**Task objective**
For this exercise, write out exactly the lines of the material from the one containing "ΦΩΤΟΓΡΑΦΙΚΟ ΥΛΙΚΟ [60, 189, 135, 195]" through the end, both ends included, and nothing more.

**Data to examine**
____
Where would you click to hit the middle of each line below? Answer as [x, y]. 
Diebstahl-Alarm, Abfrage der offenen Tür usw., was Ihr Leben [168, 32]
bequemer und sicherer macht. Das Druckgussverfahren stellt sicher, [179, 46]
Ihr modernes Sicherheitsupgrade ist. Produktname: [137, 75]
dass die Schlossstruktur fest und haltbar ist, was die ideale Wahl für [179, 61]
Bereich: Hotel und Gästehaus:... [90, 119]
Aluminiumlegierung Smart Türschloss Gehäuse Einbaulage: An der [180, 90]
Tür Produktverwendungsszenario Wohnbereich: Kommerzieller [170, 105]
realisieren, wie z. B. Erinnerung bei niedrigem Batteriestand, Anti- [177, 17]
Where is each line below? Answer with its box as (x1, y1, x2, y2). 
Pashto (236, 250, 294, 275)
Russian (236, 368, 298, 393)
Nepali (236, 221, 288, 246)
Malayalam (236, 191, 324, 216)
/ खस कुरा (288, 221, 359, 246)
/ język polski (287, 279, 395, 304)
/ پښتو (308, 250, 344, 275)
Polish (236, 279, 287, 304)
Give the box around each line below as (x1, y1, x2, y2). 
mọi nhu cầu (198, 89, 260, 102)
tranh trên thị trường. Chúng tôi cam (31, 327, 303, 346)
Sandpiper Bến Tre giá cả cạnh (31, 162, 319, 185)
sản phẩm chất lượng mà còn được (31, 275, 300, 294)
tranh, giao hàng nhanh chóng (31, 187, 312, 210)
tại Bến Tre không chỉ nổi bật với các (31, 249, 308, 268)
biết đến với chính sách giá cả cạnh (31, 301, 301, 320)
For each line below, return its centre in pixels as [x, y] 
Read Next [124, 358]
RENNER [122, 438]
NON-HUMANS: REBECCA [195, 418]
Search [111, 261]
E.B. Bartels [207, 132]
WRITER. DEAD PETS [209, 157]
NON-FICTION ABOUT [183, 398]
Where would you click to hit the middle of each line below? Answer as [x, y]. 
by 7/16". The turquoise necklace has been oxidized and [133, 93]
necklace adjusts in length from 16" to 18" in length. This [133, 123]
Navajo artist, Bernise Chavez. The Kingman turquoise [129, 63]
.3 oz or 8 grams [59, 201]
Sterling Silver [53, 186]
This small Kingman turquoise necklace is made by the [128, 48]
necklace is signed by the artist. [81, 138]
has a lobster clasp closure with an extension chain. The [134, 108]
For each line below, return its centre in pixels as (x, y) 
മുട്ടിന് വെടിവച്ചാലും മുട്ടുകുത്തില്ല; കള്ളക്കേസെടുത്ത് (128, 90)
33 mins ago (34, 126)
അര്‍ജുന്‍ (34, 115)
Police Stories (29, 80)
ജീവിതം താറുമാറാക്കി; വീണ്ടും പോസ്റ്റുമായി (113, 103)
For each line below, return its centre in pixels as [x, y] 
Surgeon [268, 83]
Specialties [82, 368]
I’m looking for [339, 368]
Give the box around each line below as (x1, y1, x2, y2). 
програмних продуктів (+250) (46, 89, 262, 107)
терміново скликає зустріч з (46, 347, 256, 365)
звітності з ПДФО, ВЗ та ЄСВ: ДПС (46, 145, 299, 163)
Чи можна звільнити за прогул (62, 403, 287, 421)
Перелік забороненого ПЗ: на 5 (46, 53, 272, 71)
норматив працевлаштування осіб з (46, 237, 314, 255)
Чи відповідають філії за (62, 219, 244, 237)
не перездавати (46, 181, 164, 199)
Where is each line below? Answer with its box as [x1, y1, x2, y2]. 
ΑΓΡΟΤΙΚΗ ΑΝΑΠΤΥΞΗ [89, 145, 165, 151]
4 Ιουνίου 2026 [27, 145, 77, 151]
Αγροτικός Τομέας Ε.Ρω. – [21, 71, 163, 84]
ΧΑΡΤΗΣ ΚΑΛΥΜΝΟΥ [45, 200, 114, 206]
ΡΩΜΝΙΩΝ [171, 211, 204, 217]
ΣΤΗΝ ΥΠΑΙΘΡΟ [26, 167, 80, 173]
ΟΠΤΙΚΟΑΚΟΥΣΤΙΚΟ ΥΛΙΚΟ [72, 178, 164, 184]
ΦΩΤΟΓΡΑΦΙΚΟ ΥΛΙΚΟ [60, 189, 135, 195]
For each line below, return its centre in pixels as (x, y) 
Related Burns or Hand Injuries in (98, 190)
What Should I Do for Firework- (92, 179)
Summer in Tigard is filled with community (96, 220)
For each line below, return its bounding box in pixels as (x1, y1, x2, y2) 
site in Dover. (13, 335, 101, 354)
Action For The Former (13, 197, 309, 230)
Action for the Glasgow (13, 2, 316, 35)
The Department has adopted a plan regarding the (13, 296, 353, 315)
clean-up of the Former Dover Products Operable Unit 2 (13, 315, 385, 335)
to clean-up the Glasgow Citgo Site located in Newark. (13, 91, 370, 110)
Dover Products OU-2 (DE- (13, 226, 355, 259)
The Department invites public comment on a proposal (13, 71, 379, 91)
____
**Output**
ΦΩΤΟΓΡΑΦΙΚΟ ΥΛΙΚΟ [60, 189, 135, 195]
For each line below, return its centre in pixels as (x, y) 
Related Burns or Hand Injuries in (98, 190)
What Should I Do for Firework- (92, 179)
Summer in Tigard is filled with community (96, 220)
For each line below, return its bounding box in pixels as (x1, y1, x2, y2) 
site in Dover. (13, 335, 101, 354)
Action For The Former (13, 197, 309, 230)
Action for the Glasgow (13, 2, 316, 35)
The Department has adopted a plan regarding the (13, 296, 353, 315)
clean-up of the Former Dover Products Operable Unit 2 (13, 315, 385, 335)
to clean-up the Glasgow Citgo Site located in Newark. (13, 91, 370, 110)
Dover Products OU-2 (DE- (13, 226, 355, 259)
The Department invites public comment on a proposal (13, 71, 379, 91)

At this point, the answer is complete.